Wednesday, September 17, 2014

The impact of the War on Terror

You could notice that victims of terrorism increased recently. That's despite the War on Terror declared in 2001. More details come from the Global Terrorism Database (GTD):

Death toll due to terrorism increased manyfold after 2001



War on Terror coalition experienced attacks after 2001



Total death toll peaked after 2001



If the War on Terror was intended to make the world safer, this graph suggests that terrorism won. But the National Strategy for Combating Terrorism had no clear numerical objectives. It addressed terrorist threats to the US, and no major terrorist attack happened in the US territories after 2001. In this sense, the War achieved something.

Other countries, however, saw more terrorism after 2001. Why? Partly, as a result of the War on Terror. Al-Qaeda itself appeared in response to the Soviet invasion of Afghanistan. And the Bush administration intended to defeat the organization nurtured by war with another war.

The strategists planned to "defeat terrorists and their organizations." It was possible to destroy the terrorist and the organizations, but new ones appeared, such as ISIS.

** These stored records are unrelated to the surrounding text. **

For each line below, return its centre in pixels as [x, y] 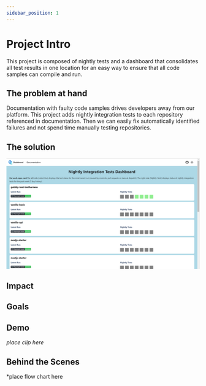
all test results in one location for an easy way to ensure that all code [93, 68]
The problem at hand [47, 93]
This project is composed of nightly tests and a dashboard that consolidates [102, 61]
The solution [31, 147]
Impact [20, 286]
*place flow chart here [35, 377]
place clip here [25, 342]
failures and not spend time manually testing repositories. [79, 128]

The Strategy did include the goal to "diminish the underlying conditions that terrorists seek to exploit." The US promised promotion of "good governance, the rule of law, respect for human rights, and professionalization of local justice systems." And also to "resolve regional disputes, foster economic, social, and political development, market-based economies, good governance, and the rule of law."

"Weak states" backfired with more fundamentalism and new opportunities for "regional disputes," such as a new Caliphate. This response is nothing new. North Korea and Vietnam resisted the US at the expense of getting more brutal rulers on the way. North Korea still has one of the strangest dictatorship in the world, and Vietnam is ruled by the same communist party that won the war against the US in 1975.

How to prevent terrorism without creating it? Maybe we knew better if some fraction of the $3-trillion war expenses went to organizations studying economic and political development. They do find workable solutions at the cost of a single Humvee. But instead, most money went to failed ideas, which ended with more human lives lost and new terrorism threats emerged.